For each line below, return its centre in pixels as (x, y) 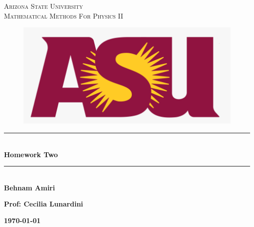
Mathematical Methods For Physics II (63, 15)
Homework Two (31, 154)
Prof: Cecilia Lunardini (44, 204)
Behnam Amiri (30, 187)
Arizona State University (43, 6)
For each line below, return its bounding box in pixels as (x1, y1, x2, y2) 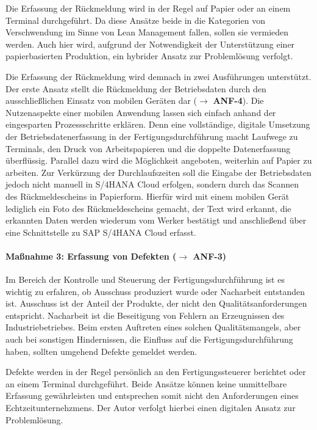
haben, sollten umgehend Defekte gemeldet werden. (5, 344, 198, 357)
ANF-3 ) (193, 249, 227, 262)
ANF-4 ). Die (213, 94, 264, 107)
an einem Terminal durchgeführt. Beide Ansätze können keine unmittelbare (5, 377, 287, 390)
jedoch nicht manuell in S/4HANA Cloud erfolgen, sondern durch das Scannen (5, 178, 299, 191)
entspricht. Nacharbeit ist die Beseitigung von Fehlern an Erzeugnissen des (5, 308, 285, 321)
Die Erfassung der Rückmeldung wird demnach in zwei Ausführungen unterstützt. (5, 70, 312, 82)
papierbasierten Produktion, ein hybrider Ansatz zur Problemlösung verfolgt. (5, 49, 293, 62)
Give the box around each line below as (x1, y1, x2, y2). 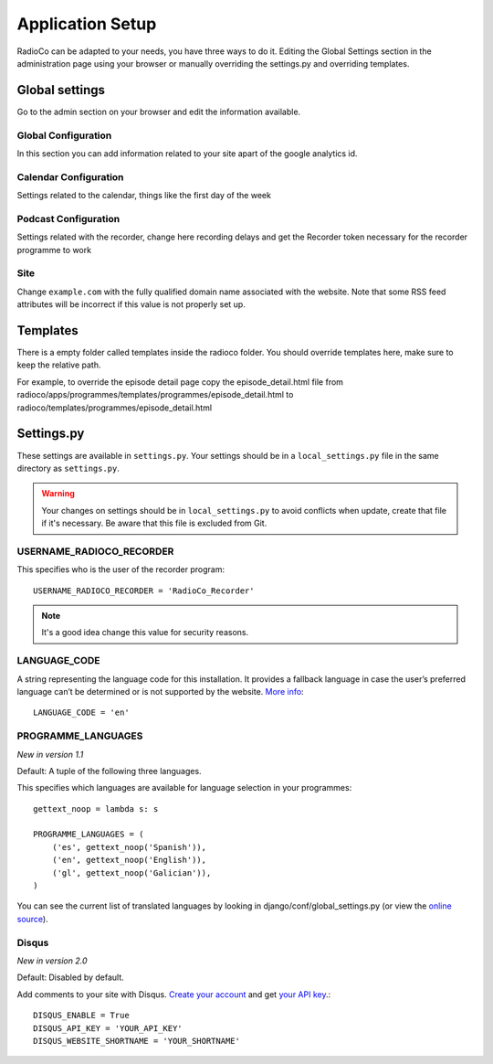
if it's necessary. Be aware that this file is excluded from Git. (41, 517, 267, 529)
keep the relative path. (16, 359, 101, 370)
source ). (16, 913, 49, 924)
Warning (41, 488, 75, 499)
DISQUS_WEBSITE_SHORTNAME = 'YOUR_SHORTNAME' (33, 1036, 241, 1046)
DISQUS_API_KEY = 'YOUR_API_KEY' (33, 1023, 183, 1033)
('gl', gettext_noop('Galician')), (51, 867, 212, 878)
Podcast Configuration (16, 212, 121, 225)
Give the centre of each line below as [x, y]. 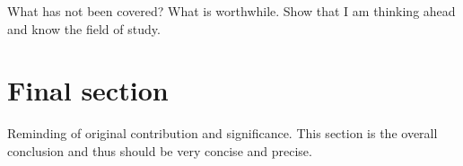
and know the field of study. [84, 28]
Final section [88, 90]
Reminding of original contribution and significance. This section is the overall [223, 133]
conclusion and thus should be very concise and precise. [160, 150]
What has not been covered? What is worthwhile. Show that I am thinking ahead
·····
What is being asked: Lines from the one above containing "Behnam Amiri (30, 187)" down to the one containing "ANF-4 ). Die (213, 94, 264, 107)" should be transcribed exactly, with both ends kept and no pictures.

Task output:
Behnam Amiri (30, 187)
Arizona State University (43, 6)
For each line below, return its bounding box in pixels as (x1, y1, x2, y2) 
haben, sollten umgehend Defekte gemeldet werden. (5, 344, 198, 357)
ANF-3 ) (193, 249, 227, 262)
ANF-4 ). Die (213, 94, 264, 107)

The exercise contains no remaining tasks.